I failed to lock my cage 2 days ago and the Tegu escaped while I went away from the room.. I looked everywhere and he's just nowhere to be found... he's 15 inches long colombian.

So this is the 2nd morning since he's been lost and he never came out to walk around.. the room temperatures in the house is 20C so I don't know if he's even still alive and a young tegu, i'm not sure how long he can live for without food... maybe he is hibernating somewhere in the house?


I tried putting food in the middle of the floor for a while but he never came out...


----------



## dragonkeeperblue (Mar 11, 2013)

Put a basking light out in the rooms he might be in he might go for heat. However if it was me and one of mine went missing id unload the house to find them lol. Keep looking.


----------



## Roadkill (Mar 11, 2013)

20 degrees Celsius will not kill your tegu, and 2 days is not much to worry about. However, this time of year with those temperatures and there's a good chance your tegu has gone someplace dark and cool and is lying dormant. I'd be worried about places where it's possible for them to get into the walls, up inside furniture, or under doors.


----------



## TheTeguGurl (Mar 11, 2013)

Put out a basking light and a plate of food near it it might help him come out. Dont give up and keep us updated


----------



## Aardbark (Mar 11, 2013)

Ye, as others have said. Put out food water and more importantly, a backing lamp that they can easily get to. The light is the easiest thing to get my tegu out from hideing. If possible, put like baby powder on the floor in areas where the tegu might be, and see it you find any prints after a day. They like to crawl into tight spaces, so start searching there. Under blankets, clothes, pillows, anywhere where they can feel like they are burrowed.

Good luck finding him.


----------



## Dubya (Mar 11, 2013)

Check in the back of or under the refrigerator. The condensor and compressor get pretty warm. Baseboard heaters are a favorite hiding spot too.


----------



## laurarfl (Mar 11, 2013)

Also, put the basking area and food in a more secluded spot and not in the middle of a room. He may be more tempted to utilize it if he feels secure.


----------



## nepoez (Mar 12, 2013)

Thx all for the help and advise.. I've tried those, but for some reason, I am still not getting any results... it's been 3 days now


----------



## Tannaros (Mar 12, 2013)

nepoez said:


> Thx all for the help and advise.. I've tried those, but for some reason, I am still not getting any results... it's been 3 days now



I've never had a lizard escape on me - however, the snakes that have managed to find themselves let loose in my house generally took numerous days to emerge. My Hogg Island took a week and a half to find, because she apparently found the duct work in my house quite a pleasant area to be.
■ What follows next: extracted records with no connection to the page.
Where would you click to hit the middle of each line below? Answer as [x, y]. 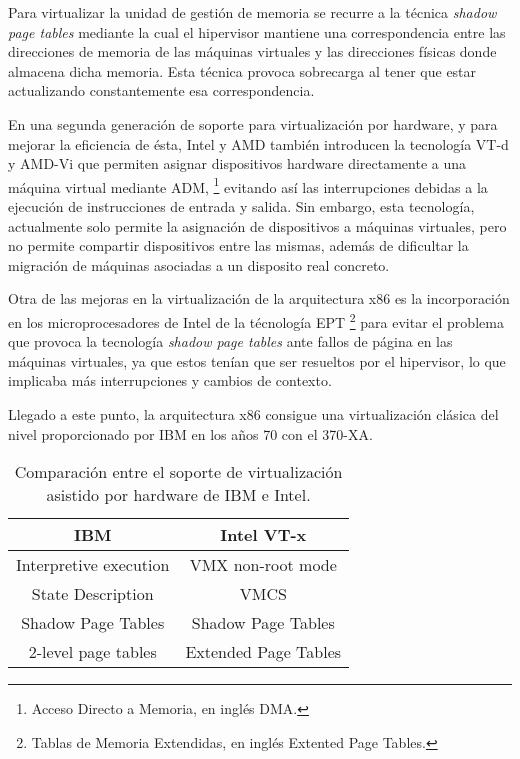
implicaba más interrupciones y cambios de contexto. [170, 380]
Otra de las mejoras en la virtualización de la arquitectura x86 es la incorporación [259, 298]
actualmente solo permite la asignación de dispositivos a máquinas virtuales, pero [257, 225]
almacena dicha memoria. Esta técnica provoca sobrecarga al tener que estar [242, 70]
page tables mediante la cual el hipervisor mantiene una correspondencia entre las [257, 31]
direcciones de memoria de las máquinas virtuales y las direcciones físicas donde [252, 51]
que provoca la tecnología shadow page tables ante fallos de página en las [230, 341]
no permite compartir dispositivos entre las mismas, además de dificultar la [238, 245]
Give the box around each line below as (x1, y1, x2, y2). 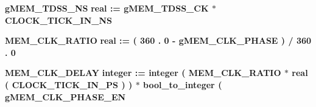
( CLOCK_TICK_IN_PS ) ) (5, 78, 133, 91)
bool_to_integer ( (143, 78, 222, 91)
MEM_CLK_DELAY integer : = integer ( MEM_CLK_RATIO (5, 66, 281, 79)
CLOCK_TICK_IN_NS (5, 13, 112, 26)
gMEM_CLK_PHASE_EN (5, 90, 126, 103)
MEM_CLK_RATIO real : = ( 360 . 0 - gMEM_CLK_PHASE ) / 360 (5, 34, 312, 47)
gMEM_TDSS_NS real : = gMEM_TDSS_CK (5, 2, 209, 14)
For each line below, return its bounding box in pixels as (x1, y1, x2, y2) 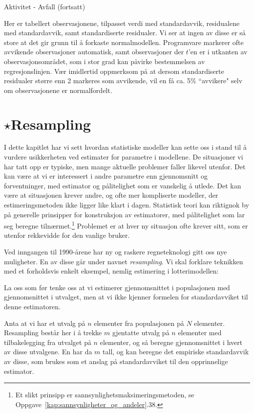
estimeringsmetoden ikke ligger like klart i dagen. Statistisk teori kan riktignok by (4, 200, 249, 210)
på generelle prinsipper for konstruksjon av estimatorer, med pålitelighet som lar (4, 209, 245, 219)
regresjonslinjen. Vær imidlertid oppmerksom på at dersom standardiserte (4, 66, 224, 76)
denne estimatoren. (4, 301, 61, 312)
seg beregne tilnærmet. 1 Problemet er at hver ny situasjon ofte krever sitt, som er (4, 219, 248, 230)
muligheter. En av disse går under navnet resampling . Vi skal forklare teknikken (4, 256, 243, 266)
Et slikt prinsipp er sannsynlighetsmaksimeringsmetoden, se (15, 390, 194, 400)
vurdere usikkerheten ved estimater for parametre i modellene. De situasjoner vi (4, 152, 243, 162)
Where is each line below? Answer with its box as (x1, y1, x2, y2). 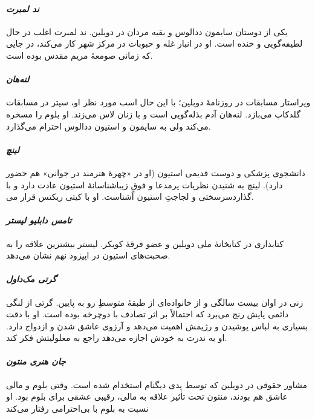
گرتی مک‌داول (6, 272, 56, 285)
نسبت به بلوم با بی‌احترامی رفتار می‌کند (6, 401, 149, 414)
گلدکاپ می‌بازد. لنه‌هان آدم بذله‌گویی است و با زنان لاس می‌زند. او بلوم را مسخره (6, 107, 300, 120)
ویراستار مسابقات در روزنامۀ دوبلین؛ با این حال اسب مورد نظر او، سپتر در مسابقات (6, 96, 311, 108)
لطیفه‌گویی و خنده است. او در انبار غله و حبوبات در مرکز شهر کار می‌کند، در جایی (6, 37, 303, 50)
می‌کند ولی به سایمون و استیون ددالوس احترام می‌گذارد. (6, 119, 211, 132)
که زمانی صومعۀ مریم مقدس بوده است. (6, 48, 153, 61)
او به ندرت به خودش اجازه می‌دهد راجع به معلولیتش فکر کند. (6, 331, 227, 344)
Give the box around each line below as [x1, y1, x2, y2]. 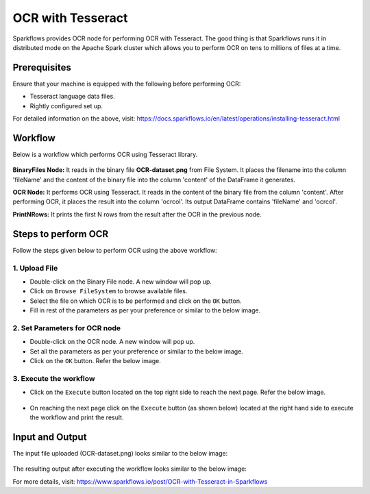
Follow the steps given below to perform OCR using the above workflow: [12, 246, 217, 254]
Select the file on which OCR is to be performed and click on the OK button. [29, 297, 243, 305]
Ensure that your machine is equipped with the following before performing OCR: [12, 79, 241, 88]
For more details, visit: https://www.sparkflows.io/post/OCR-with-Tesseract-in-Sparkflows [12, 477, 268, 486]
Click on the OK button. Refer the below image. [29, 357, 161, 365]
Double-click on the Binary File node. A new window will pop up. [29, 277, 212, 286]
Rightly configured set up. [29, 101, 103, 110]
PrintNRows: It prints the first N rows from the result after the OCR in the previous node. [12, 210, 262, 219]
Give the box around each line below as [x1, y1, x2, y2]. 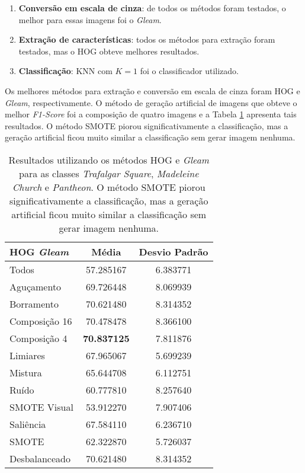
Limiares [9, 348, 45, 362]
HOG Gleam [9, 244, 69, 258]
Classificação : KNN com [18, 65, 113, 77]
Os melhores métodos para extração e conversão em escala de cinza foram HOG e [5, 84, 300, 97]
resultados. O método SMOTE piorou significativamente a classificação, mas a [5, 119, 288, 132]
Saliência [9, 417, 46, 431]
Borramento [9, 296, 59, 311]
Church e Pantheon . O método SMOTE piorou [12, 180, 206, 194]
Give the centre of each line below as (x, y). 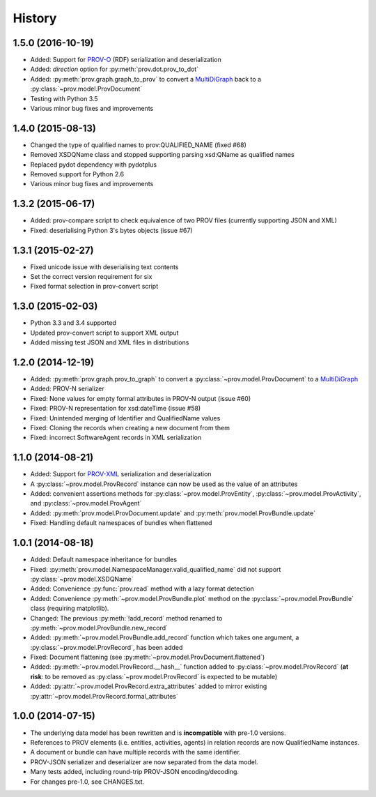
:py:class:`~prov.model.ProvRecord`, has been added (107, 647)
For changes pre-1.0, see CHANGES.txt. (87, 782)
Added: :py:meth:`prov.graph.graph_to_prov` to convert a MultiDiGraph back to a (146, 79)
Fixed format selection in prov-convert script (94, 287)
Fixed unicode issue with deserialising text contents (104, 267)
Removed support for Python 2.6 (77, 174)
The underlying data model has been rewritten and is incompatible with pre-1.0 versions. (158, 733)
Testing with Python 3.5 (64, 98)
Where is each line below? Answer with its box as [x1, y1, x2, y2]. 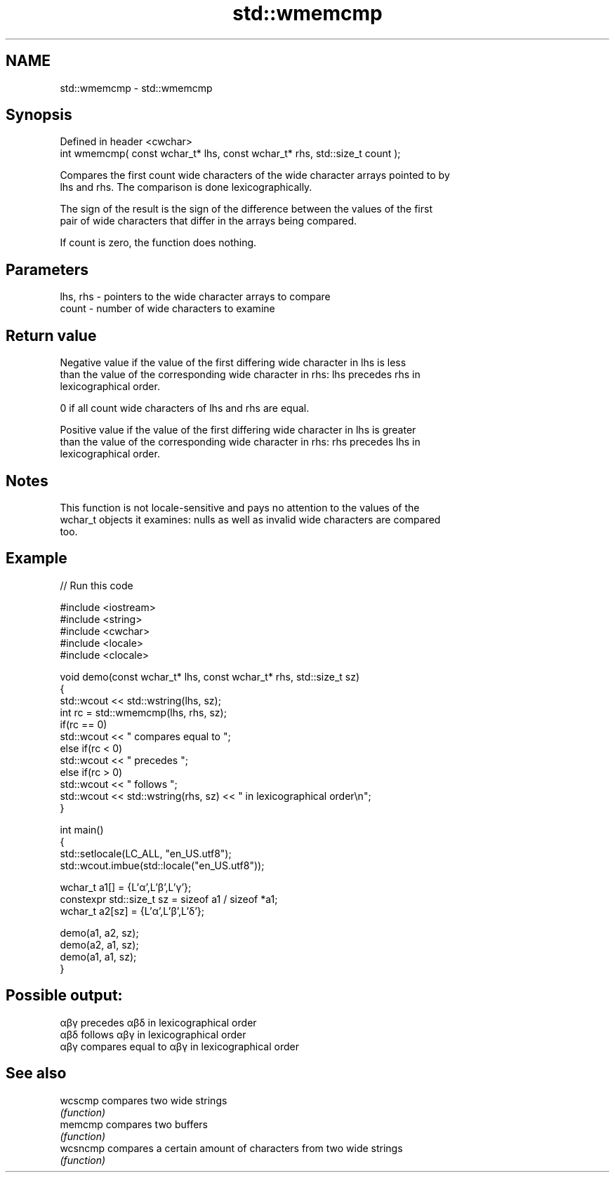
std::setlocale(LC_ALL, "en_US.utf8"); [60, 847, 232, 859]
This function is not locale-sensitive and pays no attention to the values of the [60, 501, 420, 514]
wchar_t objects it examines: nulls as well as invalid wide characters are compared [60, 513, 441, 526]
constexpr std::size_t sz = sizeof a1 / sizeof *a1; [60, 892, 278, 905]
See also [6, 1064, 67, 1083]
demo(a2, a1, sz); [60, 938, 139, 951]
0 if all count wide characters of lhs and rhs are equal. [60, 402, 310, 415]
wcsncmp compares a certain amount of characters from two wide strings [60, 1142, 403, 1154]
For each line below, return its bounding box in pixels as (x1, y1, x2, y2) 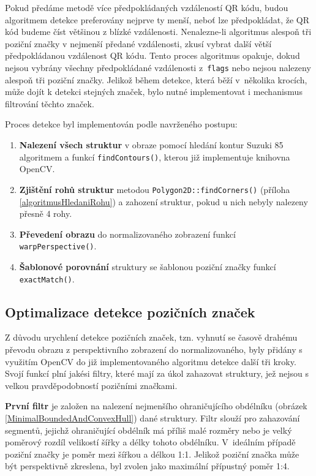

Three days isn't something to be terribly concerned about in my opinion. Chances area your tegu has found somewhere that they feel secure hiding in and sleeping. While roaming around the room my tegu has found numerous places he liked to hide in when he was smaller. Most notably anywhere in the closet, and my shoes.

If you'd really like to try something here's what I did when someone got out - I placed lines of flour at each doorway, I also put plastic bags in various rooms. That way I could track any movement, and hear any night time prowling. You can also most likely tap a bottle of baby powder to coat a small area and watch for drag marks in various directions.


----------



## agv0008 (Mar 12, 2013)

A friend of mine had a small ball python loose in the house for months... you could see tracks in the dust on the floor. They finally caught him in the corner of the warmest room in the house.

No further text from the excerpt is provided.